Для Монтеня «уединение» имеет большую экзистенциальную и этическую ценность, нежели «одиночество», которое понимается им как пребывание в изоляции (самоизоляции). Монтень приходит к выводу: уединение имеет разумные основания скорее для тех, кто успел уже отдать миру свои самые деятельные и цветущие дни, и поэтому мыслитель переносит ценностный упор с общественного долга на саму индивидуальность и ее жизнь. Подлинным уединением, то есть замкнутостью в себе обновленной души, можно наслаждаться и в толпе, в толчее городов, при дворах королей, хотя свободнее, полнее им можно наслаждаться в одиночестве, замечает Монтень. Те, кто пожили достаточно для других, должны прожить для себя хоть остаток жизни. Эти положения, вышедшие из-под пера человека, отдавшего служению обществу большую часть жизни (работа в парламенте Бордо, служба мэром Бордо), написавшему «Опыты» в уединении, после удаления от дел, выглядят выстраданными и подкупающе убедительными. Когда уже нечего предложить обществу, следует расстаться с ним, собрать иссякающие силы и приберечь их для себя.
Монтень настаивает, что, избрав одиночество, следует быть до конца последовательным. Если мир рассматривается как нечто внешнее, «вне тебя», то в этом случае симпатии Монтеня на стороне тех, кто ищет уединения из благочестия, для которых единственная цель – блаженная и бессмертная жизнь – заслуживает предпочтения перед бренным существованием.
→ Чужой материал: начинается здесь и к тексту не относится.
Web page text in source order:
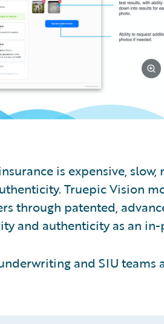
is expensive,
Truepic Vision
through patented,
and authenticity as an
and SIU teams
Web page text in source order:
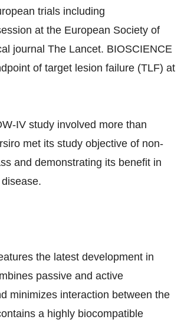
trials including
at the European Society of
journal The Lancet. BIOSCIENCE
of target lesion failure (TLF) at
IV study involved more than
met its study objective of non-
and demonstrating its benefit in
the latest development in
passive and active
minimizes interaction between the
a highly biocompatible
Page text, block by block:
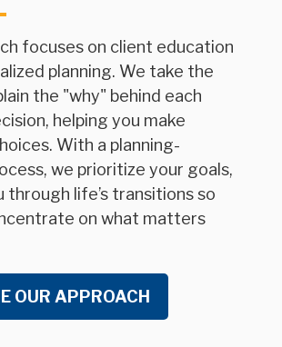
focuses on client education
planning. We take the
the "why" behind each
helping you make
With a planning-
we prioritize your goals,
through life’s transitions so
on what matters
OUR APPROACH
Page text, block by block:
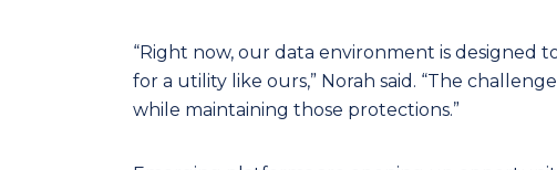
“Right now, our data environment is designed
for a utility like ours,” Norah said. “The
while maintaining those protections.”
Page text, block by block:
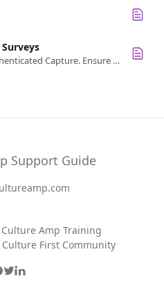
Boost survey security with Authenticated Capture. Ensure only authenticated users respond, enhancing data integrity and privacy
Culture Amp Training
Culture First Community
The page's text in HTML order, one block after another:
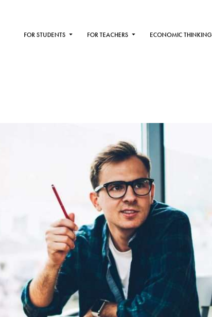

Тех же, кто использует одиночество для создания творений, способных обеспечить вечную жизнь, для достижения славы (Цицерон, Плиний Младший), Монтень «ловит» на половинчатости, на «забавном противоречии» – они рассчитывают пожинать плоды своих намерений в этом мире, но тогда, когда сами будут уже за его пределами. «Честолюбие несовместимо с уединением. Слава и покой не могут ужиться под одной крышей»[5], полагает Монтень. Он образно представляет Цицерона и Плиния освободившими руки и ноги из «жизненной толчеи», но погрязшими душой и помыслами еще глубже, чем прежде. Или отступившими назад, чтобы прыгнуть дальше и лучше в самую гущу толпы. Как считает Монтень, невозможно отрешиться от дел, не отрешившись от их плодов, поэтому следует оставить заботу о своем имени и славе.
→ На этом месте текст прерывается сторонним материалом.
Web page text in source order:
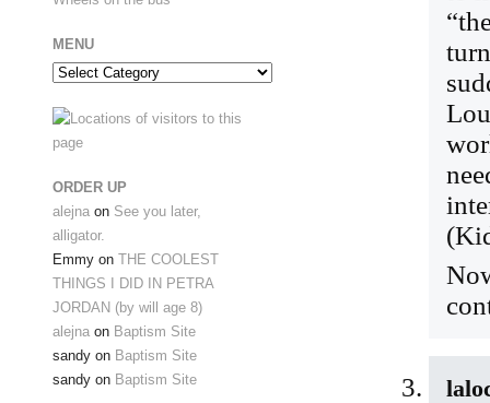
MENU
Menu
ORDER UP
alejna on See you later,
alligator.
Emmy on THE COOLEST
THINGS I DID IN PETRA
JORDAN (by will age 8)
alejna on Baptism Site
sandy on Baptism Site
sandy on Baptism Site
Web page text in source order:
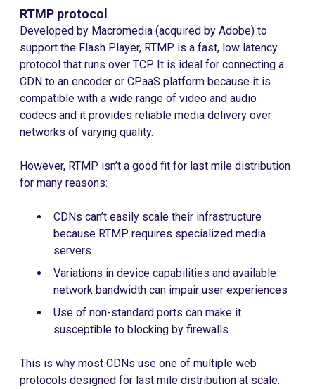
RTMP protocol
Developed by Macromedia (acquired by Adobe) to
support the Flash Player, RTMP is a fast, low latency
protocol that runs over TCP. It is ideal for connecting a
CDN to an encoder or CPaaS platform because it is
compatible with a wide range of video and audio
codecs and it provides reliable media delivery over
networks of varying quality.
However, RTMP isn’t a good fit for last mile distribution
for many reasons:
CDNs can’t easily scale their infrastructure
because RTMP requires specialized media
servers
Variations in device capabilities and available
network bandwidth can impair user experiences
Use of non-standard ports can make it
susceptible to blocking by firewalls
This is why most CDNs use one of multiple web
protocols designed for last mile distribution at scale.

Этим выводом Монтень полемизирует с «мейнстримом» Ренессанса XIV–XV вв., трепетно относящимся к славе. Но для Монтеня это положение логически вытекает из его концепции о самоценности автономной, обыкновенной индивидуальности с ее простыми телесными и душевными наслаждениями. Основанием этой самоценности оказывается умение управлять собой, и этого достаточно, чтобы человек был «театром для себя самого», довольствуясь самим собой, сосредотачивая и укрепляя душу в регулируемых размышлениях, направленных на познание истинных благ. При этом человек не желает ни продления жизни, ни возвеличивания своего имени, ни извлечения суетно-тщеславной славы из своего затворничества.
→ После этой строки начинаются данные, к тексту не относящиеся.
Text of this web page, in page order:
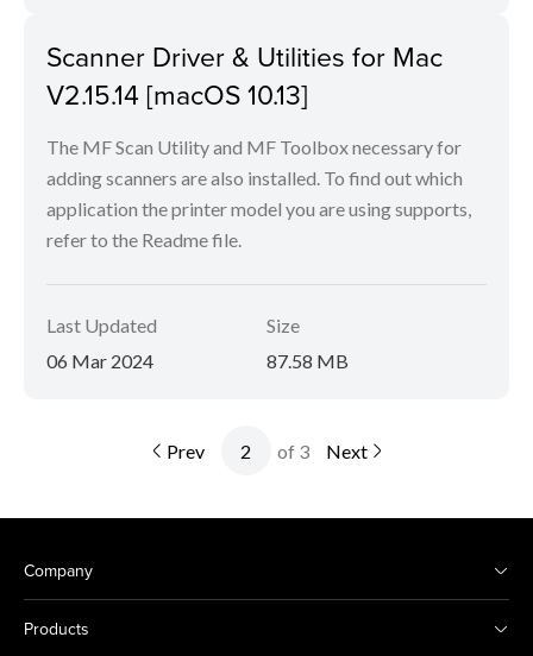
Scanner Driver & Utilities for Mac
V2.15.14 [macOS 10.13]
The MF Scan Utility and MF Toolbox necessary for
adding scanners are also installed. To find out which
application the printer model you are using supports,
refer to the Readme file.
Last Updated
06 Mar 2024
Size
87.58 MB
Prev of 3 Next
Company
Products

Монтень вводит в философский дискурс Человека Обыкновенного, Homo Ordinalis, не просто способного на одиночество-уединение, а находящего в одиночестве-уединении и способ самопознания, и цель и смысл бытия. Однако, констатирует Монтень, эти качества открываются только после отдачи общественного долга, на исходе жизни. Это доступно только мудрым людям, научившимся управлять собой, превратившим свою душу в лучшего собеседника, или даже превратившим себя одного (одинокого) в театр одного актера и одного зрителя, в целый «народ», когда целый народ становится «одним».
Экзистенциал страха в эпоху Возрождения и в начале нового времени проявляется противоречиво и парадоксально. Общеизвестна позиция возрожденческих мыслителей, утверждаемая в их основных положениях. Так, Леонардо да Винчи полагал, что тот, кто в страхе живет, тот и гибнет от страха, а Джордано Бруно считал, что страх смерти хуже, чем сама смерть. Между тем гуманистическая позиция не была широко популярна и представляла скорее некий гармонизирующий призыв, выражала желание преодолеть многоликие страхи, окружавшие средневекового человека.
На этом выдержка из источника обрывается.